Do you think she is a prime target for some feminist consciousness- raising? She's throwing herself away for a man you have reason to believe isn't all that worthy. Helena is so used to being rejected that she might not be able to recognize real love if it came her way. When both Lysander and Demetrius turn their loving gazes on her, she can only suspect that they're making fun of her. Though you know she's right to doubt their sincerity, what would have happened if one of them were sincere?
Even at the end, she feels that Demetrius is hers, and yet somehow is not. Since he's the one holdover with charmed eyes, she's more correct than she knows.
Neither she nor Hermia speaks in the last act. Perhaps they're both wondering about what they've gotten, having gotten what they supposedly wanted. Helena's chasing after him and his irritation with her are the primary marks of his character. Since in his uncharmed state he even threatens Helena with bodily harm, he comes off as not quite the gracious courtly lover he means to be. And you may wonder, too, about how easily his eye was distracted from Helena by Hermia in the first place. His constant remarks at the performance of "Pyramus and Thisby" show him to be clever, but maybe a little rude, too.

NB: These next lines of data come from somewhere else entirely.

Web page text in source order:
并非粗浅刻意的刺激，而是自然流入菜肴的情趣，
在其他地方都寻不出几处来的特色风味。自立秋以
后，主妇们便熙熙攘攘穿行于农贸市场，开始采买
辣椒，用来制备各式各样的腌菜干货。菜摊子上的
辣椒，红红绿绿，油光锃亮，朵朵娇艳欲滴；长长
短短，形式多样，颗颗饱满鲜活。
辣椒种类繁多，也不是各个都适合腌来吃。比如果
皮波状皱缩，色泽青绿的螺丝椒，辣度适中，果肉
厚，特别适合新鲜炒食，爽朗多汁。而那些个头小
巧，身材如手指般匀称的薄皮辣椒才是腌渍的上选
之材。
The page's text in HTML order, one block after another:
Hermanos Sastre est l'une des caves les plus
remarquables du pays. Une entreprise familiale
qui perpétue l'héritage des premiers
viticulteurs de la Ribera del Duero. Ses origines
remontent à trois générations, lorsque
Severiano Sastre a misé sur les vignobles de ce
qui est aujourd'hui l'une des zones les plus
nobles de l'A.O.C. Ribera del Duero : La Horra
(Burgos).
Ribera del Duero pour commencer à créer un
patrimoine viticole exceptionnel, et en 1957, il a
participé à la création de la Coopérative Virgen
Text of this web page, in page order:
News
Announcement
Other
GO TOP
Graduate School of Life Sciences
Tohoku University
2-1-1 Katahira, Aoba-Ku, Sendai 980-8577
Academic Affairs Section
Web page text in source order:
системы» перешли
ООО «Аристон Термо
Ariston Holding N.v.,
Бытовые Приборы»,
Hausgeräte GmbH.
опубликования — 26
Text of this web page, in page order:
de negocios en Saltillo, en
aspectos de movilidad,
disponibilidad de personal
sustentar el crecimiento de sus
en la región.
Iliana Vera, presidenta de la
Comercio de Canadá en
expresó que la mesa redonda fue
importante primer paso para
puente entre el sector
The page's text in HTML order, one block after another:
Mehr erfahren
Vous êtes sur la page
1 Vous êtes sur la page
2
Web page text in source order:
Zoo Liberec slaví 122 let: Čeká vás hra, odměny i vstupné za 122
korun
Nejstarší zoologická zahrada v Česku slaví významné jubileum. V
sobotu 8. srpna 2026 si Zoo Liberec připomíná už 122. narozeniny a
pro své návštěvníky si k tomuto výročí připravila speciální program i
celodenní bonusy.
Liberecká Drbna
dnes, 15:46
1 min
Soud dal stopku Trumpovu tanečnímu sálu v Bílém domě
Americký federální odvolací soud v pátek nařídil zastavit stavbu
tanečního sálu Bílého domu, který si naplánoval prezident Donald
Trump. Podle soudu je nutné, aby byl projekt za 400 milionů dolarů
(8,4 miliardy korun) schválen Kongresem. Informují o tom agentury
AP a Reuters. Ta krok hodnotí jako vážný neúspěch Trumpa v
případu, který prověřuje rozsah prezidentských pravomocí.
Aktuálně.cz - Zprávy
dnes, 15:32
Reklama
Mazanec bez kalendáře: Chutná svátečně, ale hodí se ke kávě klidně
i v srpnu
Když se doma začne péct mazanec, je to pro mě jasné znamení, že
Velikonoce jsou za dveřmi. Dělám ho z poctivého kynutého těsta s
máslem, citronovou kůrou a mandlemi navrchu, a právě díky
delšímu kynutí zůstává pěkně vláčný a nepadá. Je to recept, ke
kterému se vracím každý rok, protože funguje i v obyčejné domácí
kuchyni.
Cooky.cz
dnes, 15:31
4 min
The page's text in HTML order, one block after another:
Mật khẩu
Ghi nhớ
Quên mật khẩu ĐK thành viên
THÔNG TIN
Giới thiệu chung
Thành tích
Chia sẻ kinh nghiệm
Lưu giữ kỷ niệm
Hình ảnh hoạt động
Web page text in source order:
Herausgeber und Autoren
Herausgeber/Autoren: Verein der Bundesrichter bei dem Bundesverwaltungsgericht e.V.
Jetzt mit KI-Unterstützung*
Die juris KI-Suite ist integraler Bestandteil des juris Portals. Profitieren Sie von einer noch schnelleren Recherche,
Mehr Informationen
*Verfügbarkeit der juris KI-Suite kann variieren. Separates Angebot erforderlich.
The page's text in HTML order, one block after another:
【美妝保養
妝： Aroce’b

In any event, as the one person still under the spell of fairy magic and therefore not seeing with true eyes, he seems a bit foolish laughing at the acted "lovers" in the play. He doesn't know it, but he's still in a play of his own. Everything about him is commanding, from his language to his magic spells. He is in essence an artist: he knows his craft and how it operates, and he can use his skills to their fullest effect. Since he sets in motion the charmed encounters that are at the heart of the play, he is the author of the plot.
The characters play out their dramas to fulfill his needs and wishes. He alone has the overview that an author has. At times Oberon seems to be almost an elemental, natural force. Because of his quarrel with Titania, the world of nature is completely out of balance.

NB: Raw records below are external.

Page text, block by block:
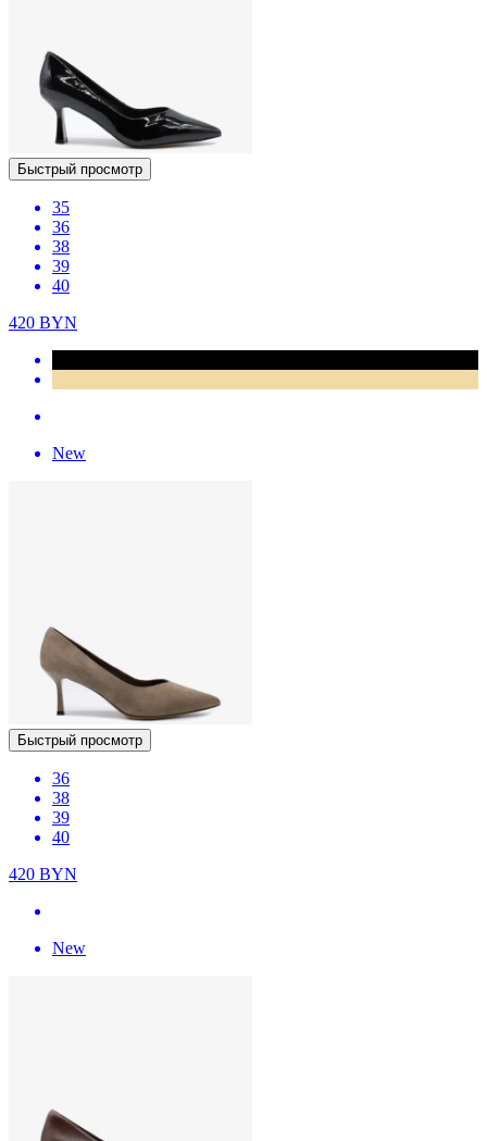
Быстрый просмотр
35
36
38
39
40
420 BYN
New
Быстрый просмотр
36
38
39
40
420 BYN
New
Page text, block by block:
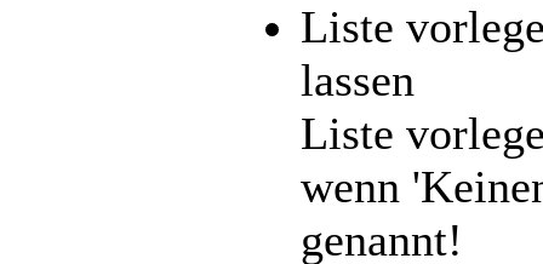
Liste
lassen
Liste
wenn
genannt!
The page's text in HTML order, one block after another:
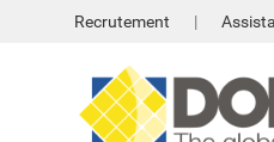
Recrutement
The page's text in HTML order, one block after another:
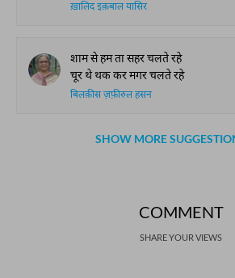
ख़ालिद इक़बाल यासिर
शाम से हम ता सहर चलते रहे
चूर थे थक कर मगर चलते रहे
बिलक़ीस ज़फ़ीरुल हसन
SHOW MORE
COMMENT
SHARE YOUR VIEWS
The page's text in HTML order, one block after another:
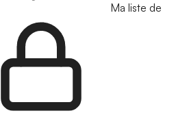
Ma liste de
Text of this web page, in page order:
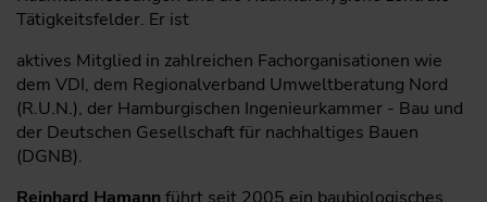
Tätigkeitsfelder. Er ist
aktives Mitglied in zahlreichen Fachorganisationen wie
dem VDI, dem Regionalverband Umweltberatung Nord
(R.U.N.), der Hamburgischen Ingenieurkammer - Bau und
der Deutschen Gesellschaft für nachhaltiges Bauen
(DGNB).
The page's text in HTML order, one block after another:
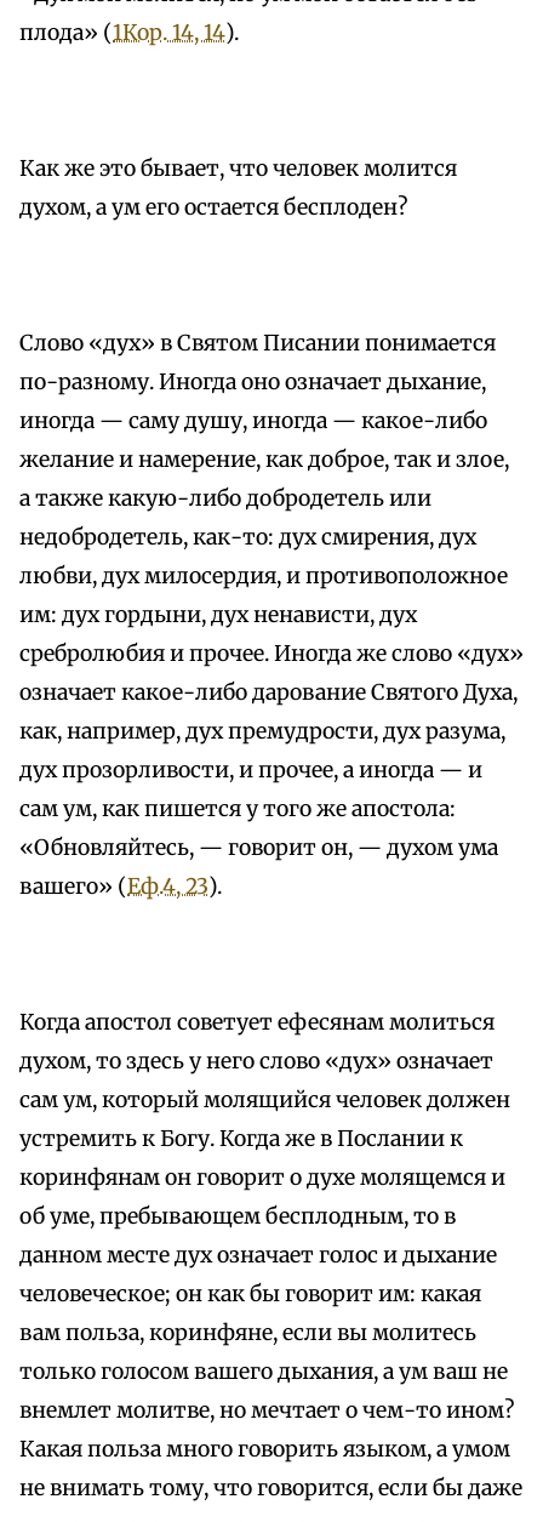
плода» (1Кор. 14, 14).
Как же это бывает, что человек молится
духом, а ум его остается бесплоден?
Слово «дух» в Святом Писании понимается
по-разному. Иногда оно означает дыхание,
иногда — саму душу, иногда — какое-либо
желание и намерение, как доброе, так и злое,
а также какую-либо добродетель или
недобродетель, как-то: дух смирения, дух
любви, дух милосердия, и противоположное
им: дух гордыни, дух ненависти, дух
сребролюбия и прочее. Иногда же слово «дух»
означает какое-либо дарование Святого Духа,
как, например, дух премудрости, дух разума,
дух прозорливости, и прочее, а иногда — и
сам ум, как пишется у того же апостола:
«Обновляйтесь, — говорит он, — духом ума
вашего» (Еф.4, 23).
Когда апостол советует ефесянам молиться
духом, то здесь у него слово «дух» означает
сам ум, который молящийся человек должен
устремить к Богу. Когда же в Послании к
коринфянам он говорит о духе молящемся и
об уме, пребывающем бесплодным, то в
данном месте дух означает голос и дыхание
человеческое; он как бы говорит им: какая
вам польза, коринфяне, если вы молитесь
только голосом вашего дыхания, а ум ваш не
внемлет молитве, но мечтает о чем-то ином?
Какая польза много говорить языком, а умом
не внимать тому, что говорится, если бы даже

Only a primal power could wreak that kind of havoc on nature. This doesn't mean he is a perfect, all-powerful being. His anger toward Titania has overtones of both jealousy and revenge. You may feel that she has become obsessed with the Indian boy and is neglecting her royal duties as consort of the fairy king, but doesn't Oberon's response seem petulant, maybe a little mean? He is, after all, quite willing to humiliate her and seems to take inordinate joy in it.
Yet from the start he is touched by the lovers' plight, and his aim is to unite them, as it is to unite himself and Titania. He knows the power of concord over discord. He isn't all-seeing enough to prevent Puck from making the mistake that brings about the confusion for the lovers, but he knows how to right the wrong that's been done.

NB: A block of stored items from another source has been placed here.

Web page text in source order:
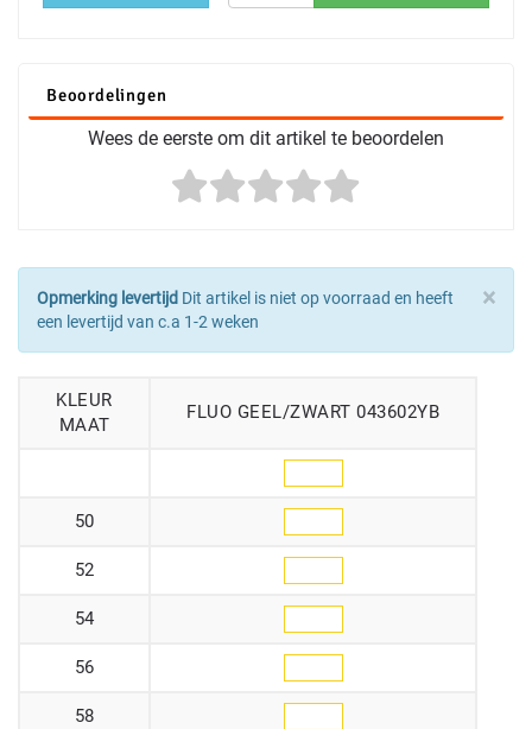
Beoordelingen
Wees de eerste om dit artikel te beoordelen
×
Opmerking levertijd Dit artikel is niet op voorraad en heeft
een levertijd van c.a 1-2 weken
KLEUR
MAAT
FLUO GEEL/ZWART 043602YB
50
52
54
56
58
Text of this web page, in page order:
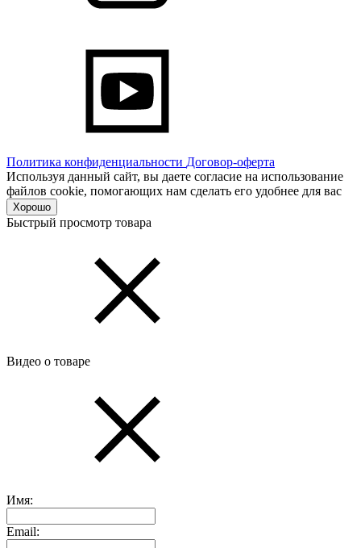
Политика конфиденциальности Договор-оферта
Используя данный сайт, вы даете согласие на использование
файлов cookie, помогающих нам сделать его удобнее для вас
Хорошо
Быстрый просмотр товара
Видео о товаре
Имя:
Email:
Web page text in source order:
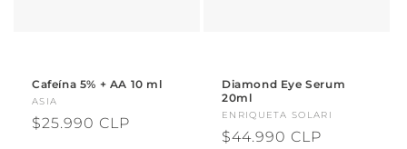
Cafeína 5% + AA 10 ml
Proveedor:
ASIA
Precio
$25.990 CLP
Diamond Eye Serum
20ml
Proveedor:
ENRIQUETA SOLARI
Precio
$44.990 CLP
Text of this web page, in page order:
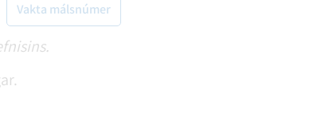
Vakta málsnúmer
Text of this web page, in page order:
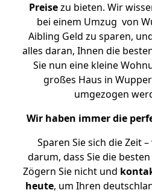
Preisezu bieten. Wir
bei einem Umzug von
Aibling Geld zu sparen,
alles daran, Ihnen die
Sie nun eine kleine
großes Haus in
umgezogen
Wir haben immer die
Sparen Sie sich die Zeit
darum, dass Sie die
Zögern Sie nicht und
heute, um Ihren
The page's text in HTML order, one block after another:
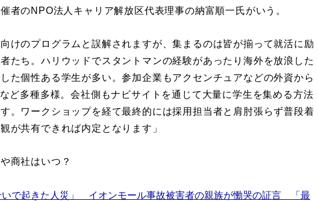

Oberon's brilliant poetry is the key to his importance in the play. His speeches contain some of the most extravagant writing in all of Shakespeare. Oberon raises poetry to the level of magic, as if his words were part of his fairy magic lore.
He has a commanding knowledge of flowers, which seem to be at the heart of the fairy realm. The dangerous love juice is contained in a flower, as is its antidote. His famous description of Titania's favorite resting place calls out the names of flowers as if just to speak them were to induce a spell.
And, indeed, he does induce a spell of poetry. If he describes something, like the Arrow of Cupid striking the flower, or the dawn rising, he does so with such command of detail and sensuality that the scene comes to life before you.
When Oberon finally restores harmony to his relationship with Titania, he seems to do so for everyone else too. Bottom has his ass's head removed in a twinkling, and the lovers are reunited. The wedding of Theseus and Hippolyta can now proceed.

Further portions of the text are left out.